The first order conditions of this problem are

\[ \begin{eqnarray*} -c &=& P_1(e_{t1},...,e_{t12}),\\ -c\delta &=& P_2(e_{t1},...,e_{t12}),\\ &\vdots&\\ -c\delta^{11} &=& P_{12}(e_{t1},...,e_{t12}),\\ \end{eqnarray*} \]

from where it follows that

\[ e_{t1}=e_{t2}\delta=...=e_{t12}\delta^{11}, \]

which together with the restriction yields

\[ \begin{eqnarray*} e_{t1} &=& \frac{\delta^{11}u_t}{\sum_{i=1}^{12}\delta^{i-1}},\\ e_{t2} &=& \frac{\delta^{10}u_t}{\sum_{i=1}^{12}\delta^{i-1}},\\ &\vdots&\\ e_{t12} &=& \frac{u_t}{\sum_{i=1}^{12}\delta^{i-1}}.\\ \end{eqnarray*} \]

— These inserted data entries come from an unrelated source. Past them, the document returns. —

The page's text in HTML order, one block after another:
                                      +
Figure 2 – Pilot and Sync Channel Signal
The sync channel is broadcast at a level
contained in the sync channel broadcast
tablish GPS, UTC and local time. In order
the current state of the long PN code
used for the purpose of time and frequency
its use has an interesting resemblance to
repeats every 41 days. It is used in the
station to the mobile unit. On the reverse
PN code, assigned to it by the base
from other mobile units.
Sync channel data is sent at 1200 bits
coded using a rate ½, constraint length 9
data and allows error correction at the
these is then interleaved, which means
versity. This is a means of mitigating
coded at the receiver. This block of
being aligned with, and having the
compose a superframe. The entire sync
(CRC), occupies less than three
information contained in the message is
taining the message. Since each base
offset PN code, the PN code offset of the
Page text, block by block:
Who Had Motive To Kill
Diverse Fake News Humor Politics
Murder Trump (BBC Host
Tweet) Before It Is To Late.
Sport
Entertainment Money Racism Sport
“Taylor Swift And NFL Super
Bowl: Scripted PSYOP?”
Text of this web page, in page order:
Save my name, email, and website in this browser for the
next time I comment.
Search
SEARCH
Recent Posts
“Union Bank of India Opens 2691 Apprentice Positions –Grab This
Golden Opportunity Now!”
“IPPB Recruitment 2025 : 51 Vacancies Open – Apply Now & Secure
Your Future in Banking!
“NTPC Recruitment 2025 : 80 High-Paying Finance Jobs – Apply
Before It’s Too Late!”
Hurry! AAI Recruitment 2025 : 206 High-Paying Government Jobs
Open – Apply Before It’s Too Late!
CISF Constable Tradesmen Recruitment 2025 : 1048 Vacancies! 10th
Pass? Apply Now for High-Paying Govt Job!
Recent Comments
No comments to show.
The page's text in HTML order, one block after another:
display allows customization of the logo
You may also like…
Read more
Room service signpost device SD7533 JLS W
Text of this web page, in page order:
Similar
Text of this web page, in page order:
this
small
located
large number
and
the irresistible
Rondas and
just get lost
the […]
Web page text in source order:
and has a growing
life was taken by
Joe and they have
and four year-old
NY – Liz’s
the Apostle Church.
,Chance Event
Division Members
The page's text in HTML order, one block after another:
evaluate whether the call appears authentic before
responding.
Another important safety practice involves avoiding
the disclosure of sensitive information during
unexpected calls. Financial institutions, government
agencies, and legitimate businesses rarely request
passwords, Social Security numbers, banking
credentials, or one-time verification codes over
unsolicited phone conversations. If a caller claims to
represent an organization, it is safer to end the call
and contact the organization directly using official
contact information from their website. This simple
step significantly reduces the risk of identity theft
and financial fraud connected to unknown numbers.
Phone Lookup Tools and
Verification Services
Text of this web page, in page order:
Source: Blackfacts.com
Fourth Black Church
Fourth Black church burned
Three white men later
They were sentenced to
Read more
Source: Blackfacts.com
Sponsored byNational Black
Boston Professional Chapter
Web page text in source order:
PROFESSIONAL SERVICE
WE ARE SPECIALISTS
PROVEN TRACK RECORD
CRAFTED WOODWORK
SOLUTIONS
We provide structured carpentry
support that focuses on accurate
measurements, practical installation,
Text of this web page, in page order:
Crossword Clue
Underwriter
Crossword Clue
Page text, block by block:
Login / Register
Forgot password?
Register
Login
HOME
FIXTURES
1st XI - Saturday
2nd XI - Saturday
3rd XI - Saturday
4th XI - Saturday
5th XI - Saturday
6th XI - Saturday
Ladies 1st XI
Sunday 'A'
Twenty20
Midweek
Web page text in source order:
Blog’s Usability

Denote the optimal level of expenditure in month \(m\) as a function of \(u_t\) as \(e_m(u_t)\). Then, the value function at the beginning of the year is given by the following recursive problem:

\[ \hat{V}(b_t)=\max_{u_t\leq b_t} -c\sum_{m=1}^{12} \delta^{m-1}e_{m}(u_t)+\delta^{11} P(e_1(u_t),...,e_{12}(u_t))+\delta^{11}\hat{V}(b_{t+1}(b_t-u_t)) \]

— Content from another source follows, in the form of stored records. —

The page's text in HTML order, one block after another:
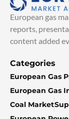
European gas
reports,
content added
Categories
European Gas
European Gas
Coal Market
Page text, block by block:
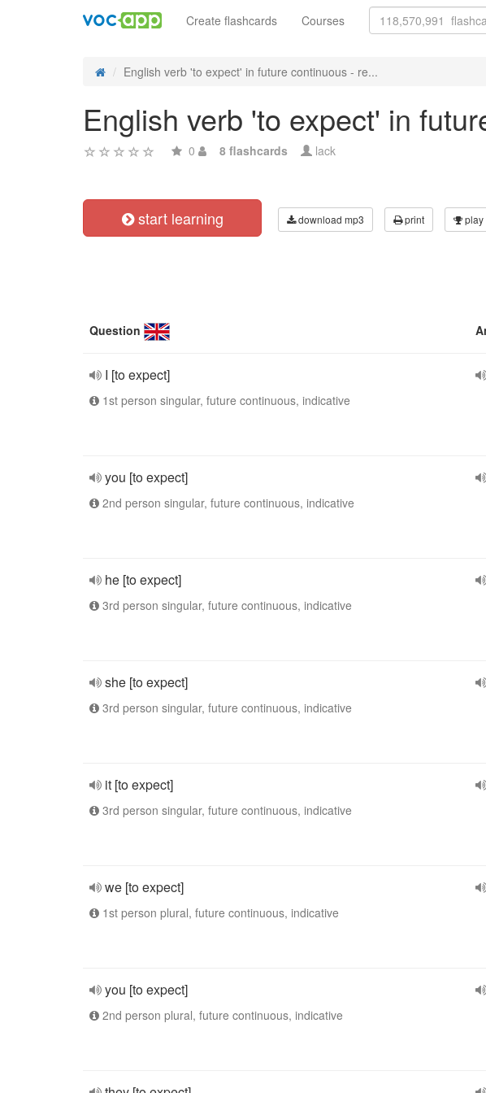
Create flashcards Courses
English verb 'to expect' in future continuous - re...
English verb 'to expect' in
0 8 flashcards lack
start learning download mp3 print play
Question
I [to expect]
1st person singular, future continuous, indicative
you [to expect]
2nd person singular, future continuous, indicative
he [to expect]
3rd person singular, future continuous, indicative
she [to expect]
3rd person singular, future continuous, indicative
it [to expect]
3rd person singular, future continuous, indicative
we [to expect]
1st person plural, future continuous, indicative
you [to expect]
2nd person plural, future continuous, indicative
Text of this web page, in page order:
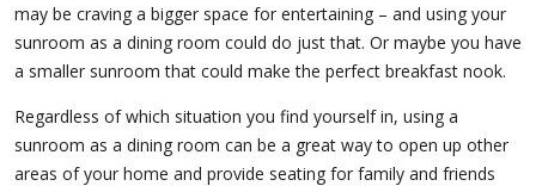
may be craving a bigger space for entertaining – and using your
sunroom as a dining room could do just that. Or maybe you have
a smaller sunroom that could make the perfect breakfast nook.
Regardless of which situation you find yourself in, using a
sunroom as a dining room can be a great way to open up other
areas of your home and provide seating for family and friends
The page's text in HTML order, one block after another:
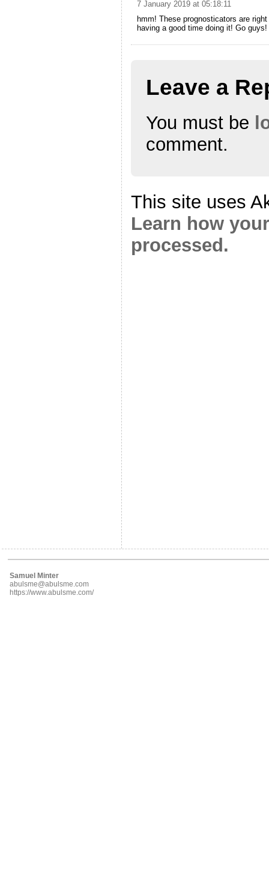
7 January 2019 at 05:18:11
hmm! These prognosticators are
having a good time doing it! Go guys!
Leave a
You must be
comment.
This site uses
Learn how
processed.
Samuel Minter
abulsme@abulsme.com
https://www.abulsme.com/

We find the value function numerically by discretizing the state space and iterating the value function.

With a numerical approximation of \(\hat{V}(b_t)\), we can solve the problem of the present bias bureaucrat. First, note that given the expenditure assigned for this year \(u_t\), the first order condition of the present bias bureaucrat yields:

\[ \begin{eqnarray*} e_{t1} &=& \frac{\beta\delta^{11}u_t}{\sum_{i=1}^{11}\delta^{i-1}+\beta\delta^{11}},\\ e_{t2} &=& \frac{\delta^{10}u_t}{\sum_{i=1}^{11}\delta^{i-1}+\beta\delta^{11}},\\ &\vdots&\\ e_{t12} &=& \frac{u_t}{\sum_{i=1}^{11}\delta^{i-1}+\beta\delta^{11}}.\\ \end{eqnarray*} \] With this result and \(\hat{V}(b_t)\), we start solving forward for a year with budget \(\overline{B}\). In January we find how much she spends by numerically finding the optimal level of expenditure for the year, \(u_t\), taking into account the optimal plan given by the equations above and the continuation value function \(\hat{V}(b_t)\). Then, in February we do the same exercise but starting from the budget that is left, that is, \(\overline{B}-e_{t1}\). We continue in the same fashion until December.